Based on current market observations as of mid-2026, here is a summary of the readiness landscape for top universal and digital banks in the Philippines:
| Bank | Type | Public API Portal | MCP Support | CLI Tools |
|---|---|---|---|---|
| UnionBank | Universal | Yes (150+ APIs) | No | No |
| Maya Bank | Digital | Yes (Developer Hub) | No | No |
| Tonik Digital Bank | Digital | Yes (API-first) | No | No |
| BPI | Universal | Yes (Open Banking) | No | No |
| BDO Unibank | Universal | Yes (via aggregators) | No | No |
| GoTyme Bank | Digital | Yes | No | No |
This data is based on the best knowledge available at the time of writing (mid-2026) and is derived from public sources. Banking offerings in the AI space are evolving rapidly. I would be pleased to update this table if any information is found to be non-current or inaccurate. Please check each bank’s official developer portal or contact their innovation teams directly for the latest sandbox access and protocol support. Find the full table for all top 10 universal banks and 6 digital banks at the end of the article.
Key takeaway: While UnionBank, Maya, and Tonik lead in API accessibility, there is a clear deficiency in AI-native tooling across the board. This leaves Philippine businesses reliant on foreign banks or inefficient workarounds for seamless AI financial workflows.
What is the path forward for Philippine financial institutions?#
To move from legacy systems to AI-enabling infrastructure, I suggest that banks prioritize the following:
- Open Developer Portals: Publish comprehensive documentation and robust sandbox environments.
- Standardized AI Access: Implement support for MCP servers to enable standardized, secure tool-calling by AI agents.
- Agent-Centric Interfaces: Offer CLI tools and natural language interfaces that complement traditional REST APIs.
- Trust and Consent Management: Prioritize security and auditability to build the necessary trust for autonomous AI interactions.
Banks that act now can leapfrog their competitors and position the Philippines as a regional hub for AI-native finance in Southeast Asia. The future of banking isn’t just about smarter apps: it is about the banks that power the intelligence layer itself.
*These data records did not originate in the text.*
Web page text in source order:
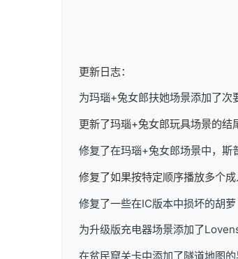
更新日志：
为玛瑙+兔女郎扶她场景添加了次
更新了玛瑙+兔女郎玩具场景的结
修复了在玛瑙+兔女郎场景中，斯
修复了如果按特定顺序播放多个
修复了一些在IC版本中损坏的胡
为升级版充电器场景添加了
在贫民窟关卡中添加了隧道地图
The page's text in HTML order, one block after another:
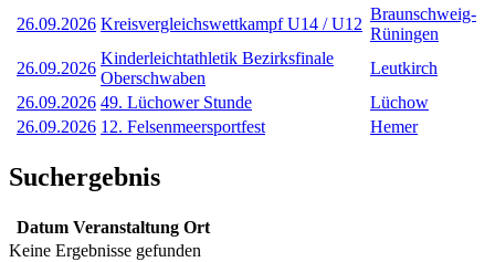
26.09.2026 Kreisvergleichswettkampf U14 / U12
Braunschweig-
Rüningen
26.09.2026
Kinderleichtathletik Bezirksfinale
Oberschwaben
Leutkirch
26.09.2026 49. Lüchower Stunde
Lüchow
26.09.2026 12. Felsenmeersportfest Hemer
Suchergebnis
Datum Veranstaltung Ort
Keine Ergebnisse gefunden
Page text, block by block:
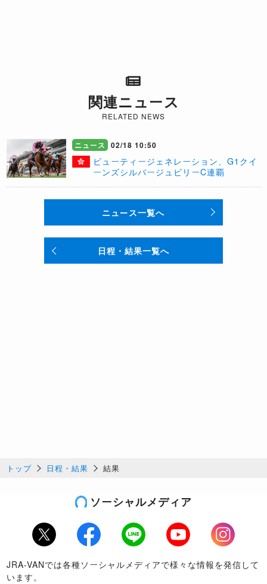
関連ニュース
RELATED NEWS
ニュース 02/18 10:50
​ビューティージェネレーション、G1クイ
ーンズシルバージュビリーC連覇
ニュース一覧へ
日程・結果一覧へ
トップ 日程・結果 結果
ソーシャルメディア
Twitter Facebook LINE Youtube
Instagram
JRA-VANでは各種ソーシャルメディアで様々な情報を発信して
います。
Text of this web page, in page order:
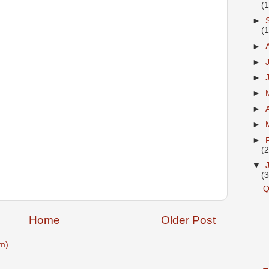
Older Post
Home
►
►
►
►
►
►
►
►
▼
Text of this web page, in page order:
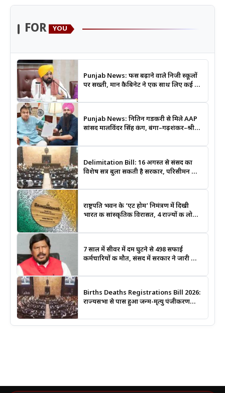
FOR YOU
Punjab News: फीस बढ़ाने वाले निजी स्कूलों
पर सख्ती, मान कैबिनेट ने एक साथ लिए कई बड़े
Punjab News: नितिन गडकरी से मिले AAP
सांसद मालविंदर सिंह कंग, बंगा–गढ़शंकर–श्री
बनाने की उठाई मांग
Delimitation Bill: 16 अगस्त से संसद का
विशेष सत्र बुला सकती है सरकार, परिसीमन और
राष्ट्रपति भवन के ‘एट होम’ निमंत्रण में दिखी
भारत की सांस्कृतिक विरासत, 4 राज्यों की लोक
7 साल में सीवर में दम घुटने से 498 सफाई
कर्मचारियों की मौत, संसद में सरकार ने जारी किए
Births Deaths Registrations Bill 2026:
राज्यसभा से पास हुआ जन्म-मृत्यु पंजीकरण
लगेगा कोर्ट का आदेश

Appendix: Philippine Banking AI Readiness (Full Dataset)#
The following table provides a comprehensive view of the current state of API accessibility and AI-native infrastructure across the top 10 universal banks and all 6 licensed digital banks in the Philippines as of mid-2026.
| Bank | Type | Publishes API/Developer Portal | MCP | CLI |
|---|---|---|---|---|
| BDO Unibank | Universal (Top) | Yes (via aggregators) | No | No |
| BPI | Universal (Top) | Yes (Open Banking) | No | No |
| Metrobank | Universal (Top) | Limited | No | No |
| LandBank | Universal (Top) | Limited | No | No |
| China Bank | Universal | Limited | No | No |
| RCBC | Universal | Yes | No | No |
| Security Bank | Universal | Yes | No | No |
| PNB | Universal | Limited | No | No |
| UnionBank | Universal | Yes (150+ APIs) | No | No |
| UnionDigital Bank | Digital | Yes | No | No |
| Maya Bank | Digital | Yes (Developer Hub) | No | No |
| GoTyme Bank | Digital | Yes | No | No |
| UNO Digital Bank | Digital | Limited | No | No |
| Tonik Digital Bank | Digital | Yes (API-first) | No | No |
| OFBank | Digital | Limited | No | No |
This data is based on the best knowledge available at the time of writing (mid-2026) and is derived from public sources. Banking offerings in the AI space are evolving rapidly. I would be pleased to update this table if any information is found to be non-current or inaccurate. Please check each bank’s official developer portal or contact their innovation teams directly for the latest sandbox access and protocol support.